--- Task to complete ---
Below are entries; copy exactly the lines from the one with "Abort. [8, 151, 49, 172]" through the one with "This tactic generalizes", both included, and leave out the rest.
"""
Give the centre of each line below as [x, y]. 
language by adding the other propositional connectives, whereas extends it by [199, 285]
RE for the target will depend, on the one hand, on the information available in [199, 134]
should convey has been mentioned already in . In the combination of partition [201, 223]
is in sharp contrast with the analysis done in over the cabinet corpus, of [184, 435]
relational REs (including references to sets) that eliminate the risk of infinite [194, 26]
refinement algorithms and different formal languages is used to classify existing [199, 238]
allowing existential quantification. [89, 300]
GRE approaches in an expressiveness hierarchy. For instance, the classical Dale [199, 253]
"""
"""
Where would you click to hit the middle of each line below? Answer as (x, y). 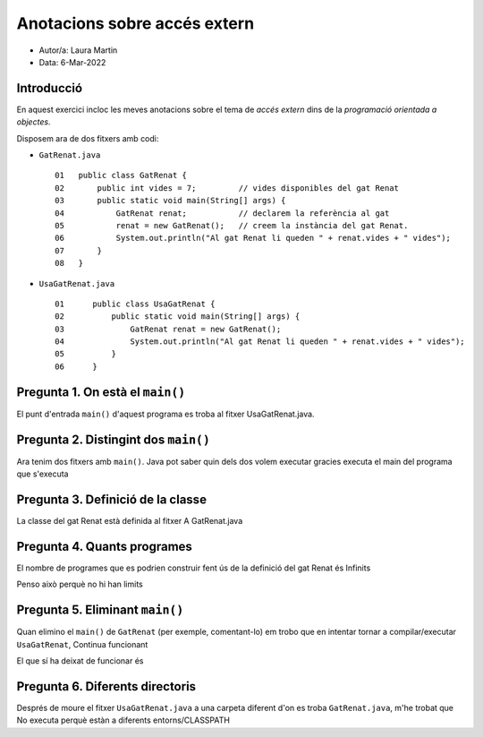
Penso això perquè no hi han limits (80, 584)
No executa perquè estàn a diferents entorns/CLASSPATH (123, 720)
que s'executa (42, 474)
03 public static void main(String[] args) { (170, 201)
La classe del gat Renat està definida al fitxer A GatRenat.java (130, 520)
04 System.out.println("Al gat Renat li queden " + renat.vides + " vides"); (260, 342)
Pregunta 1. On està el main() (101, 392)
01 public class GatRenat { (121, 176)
"""
"""
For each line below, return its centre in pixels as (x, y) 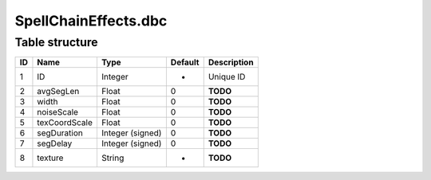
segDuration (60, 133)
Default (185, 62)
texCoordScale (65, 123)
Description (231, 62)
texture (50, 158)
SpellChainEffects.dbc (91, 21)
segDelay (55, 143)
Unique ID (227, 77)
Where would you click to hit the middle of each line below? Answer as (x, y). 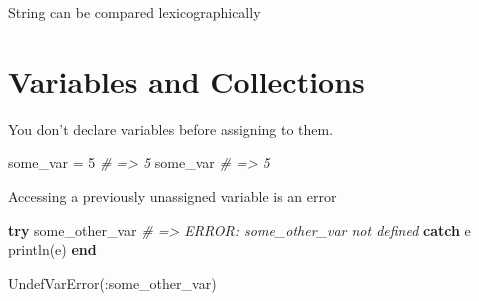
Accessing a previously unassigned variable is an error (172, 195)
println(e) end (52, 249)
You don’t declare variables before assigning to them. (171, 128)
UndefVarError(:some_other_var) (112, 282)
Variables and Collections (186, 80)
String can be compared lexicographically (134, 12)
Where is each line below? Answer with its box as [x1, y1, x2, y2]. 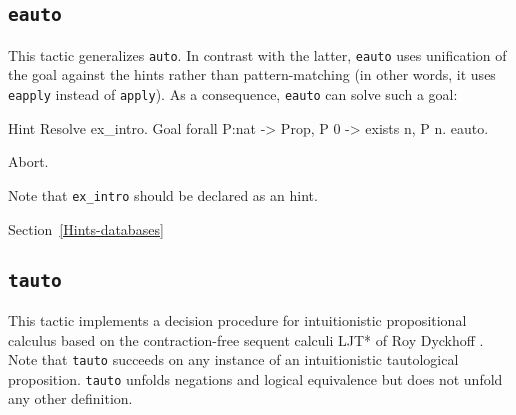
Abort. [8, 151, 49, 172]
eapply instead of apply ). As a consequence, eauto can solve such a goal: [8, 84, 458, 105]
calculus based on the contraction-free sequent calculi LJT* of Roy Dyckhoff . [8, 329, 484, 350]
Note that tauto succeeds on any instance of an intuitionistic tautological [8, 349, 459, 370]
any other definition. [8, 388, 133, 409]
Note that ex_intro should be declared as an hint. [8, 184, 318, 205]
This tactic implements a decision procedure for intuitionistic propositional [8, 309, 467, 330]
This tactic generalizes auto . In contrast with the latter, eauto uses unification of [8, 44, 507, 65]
"""
--- Answer ---
Abort. [8, 151, 49, 172]
eapply instead of apply ). As a consequence, eauto can solve such a goal: [8, 84, 458, 105]
calculus based on the contraction-free sequent calculi LJT* of Roy Dyckhoff . [8, 329, 484, 350]
Note that tauto succeeds on any instance of an intuitionistic tautological [8, 349, 459, 370]
any other definition. [8, 388, 133, 409]
Note that ex_intro should be declared as an hint. [8, 184, 318, 205]
This tactic implements a decision procedure for intuitionistic propositional [8, 309, 467, 330]
This tactic generalizes auto . In contrast with the latter, eauto uses unification of [8, 44, 507, 65]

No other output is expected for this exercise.